[Data items]
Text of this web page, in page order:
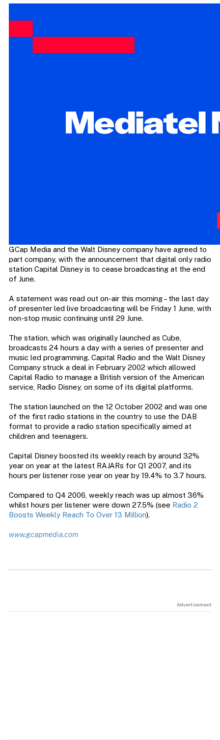
GCap Media and the Walt Disney company have agreed to
part company, with the announcement that digital only radio
station Capital Disney is to cease broadcasting at the end
of June.
A statement was read out on-air this morning – the last day
of presenter led live broadcasting will be Friday 1 June, with
non-stop music continuing until 29 June.
The station, which was originally launched as Cube,
broadcasts 24 hours a day with a series of presenter and
music led programming. Capital Radio and the Walt Disney
Company struck a deal in February 2002 which allowed
Capital Radio to manage a British version of the American
service, Radio Disney, on some of its digital platforms.
The station launched on the 12 October 2002 and was one
of the first radio stations in the country to use the DAB
format to provide a radio station specifically aimed at
children and teenagers.
Capital Disney boosted its weekly reach by around 32%
year on year at the latest RAJARs for Q1 2007, and its
hours per listener rose year on year by 19.4% to 3.7 hours.
Compared to Q4 2006, weekly reach was up almost 36%
whilst hours per listener were down 27.5% (see Radio 2
Boosts Weekly Reach To Over 13 Million).
www.gcapmedia.com
Advertisement
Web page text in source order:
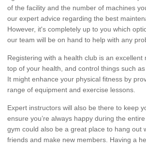
of the facility and the number of machines
our expert advice regarding the best
However, it's completely up to you which
our team will be on hand to help with any
Registering with a health club is an excellent
top of your health, and control things such
It might enhance your physical fitness by
range of equipment and exercise lessons.
Expert instructors will also be there to keep
ensure you’re always happy during the
gym could also be a great place to hang out
friends and make new members. Having a
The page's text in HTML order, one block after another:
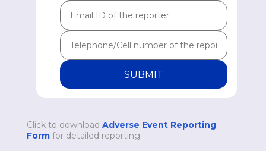
SUBMIT
Click to download Adverse Event Reporting
Form for detailed reporting.
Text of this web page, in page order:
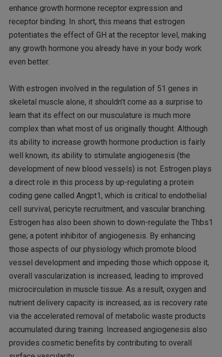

--- Task objective ---
Generate a word-for-word copy of the preceding records, excluding all pictures.

--- Written answer ---
Text of this web page, in page order:
GCap Media and the Walt Disney company have agreed to
part company, with the announcement that digital only radio
station Capital Disney is to cease broadcasting at the end
of June.
A statement was read out on-air this morning – the last day
of presenter led live broadcasting will be Friday 1 June, with
non-stop music continuing until 29 June.
The station, which was originally launched as Cube,
broadcasts 24 hours a day with a series of presenter and
music led programming. Capital Radio and the Walt Disney
Company struck a deal in February 2002 which allowed
Capital Radio to manage a British version of the American
service, Radio Disney, on some of its digital platforms.
The station launched on the 12 October 2002 and was one
of the first radio stations in the country to use the DAB
format to provide a radio station specifically aimed at
children and teenagers.
Capital Disney boosted its weekly reach by around 32%
year on year at the latest RAJARs for Q1 2007, and its
hours per listener rose year on year by 19.4% to 3.7 hours.
Compared to Q4 2006, weekly reach was up almost 36%
whilst hours per listener were down 27.5% (see Radio 2
Boosts Weekly Reach To Over 13 Million).
www.gcapmedia.com
Advertisement
Web page text in source order:
of the facility and the number of machines
our expert advice regarding the best
However, it's completely up to you which
our team will be on hand to help with any
Registering with a health club is an excellent
top of your health, and control things such
It might enhance your physical fitness by
range of equipment and exercise lessons.
Expert instructors will also be there to keep
ensure you’re always happy during the
gym could also be a great place to hang out
friends and make new members. Having a
The page's text in HTML order, one block after another:
SUBMIT
Click to download Adverse Event Reporting
Form for detailed reporting.
Text of this web page, in page order:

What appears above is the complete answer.